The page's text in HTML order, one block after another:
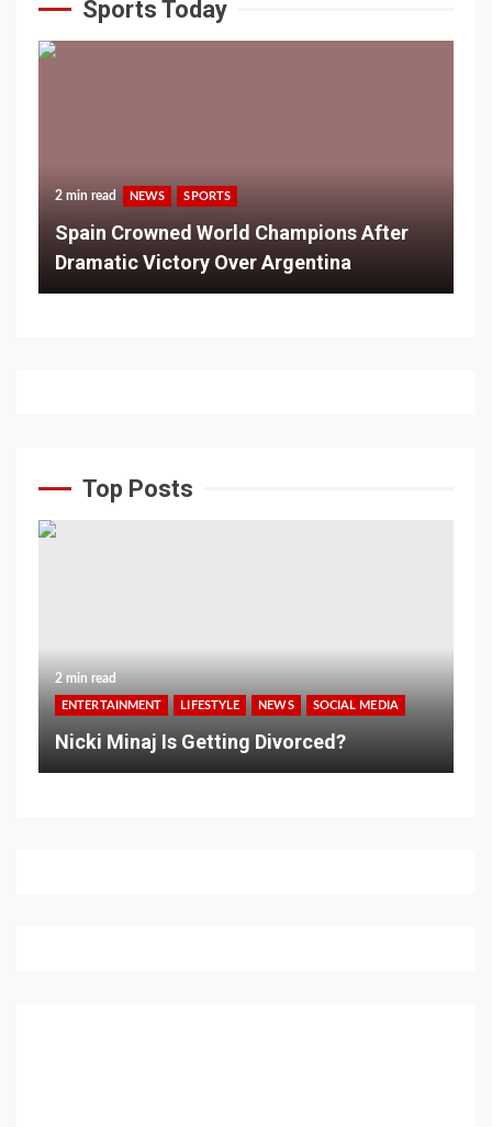
Sports Today
2 min read NEWS SPORTS
Spain Crowned World Champions After
Dramatic Victory Over Argentina
Top Posts
2 min read
ENTERTAINMENT LIFESTYLE NEWS SOCIAL MEDIA
Nicki Minaj Is Getting Divorced?
################
◆ Task goal:
The listing above must be restated word for word. Its pictures are to be left out.

◆ Response:
The page's text in HTML order, one block after another:
Sports Today
2 min read NEWS SPORTS
Spain Crowned World Champions After
Dramatic Victory Over Argentina
Top Posts
2 min read
ENTERTAINMENT LIFESTYLE NEWS SOCIAL MEDIA
Nicki Minaj Is Getting Divorced?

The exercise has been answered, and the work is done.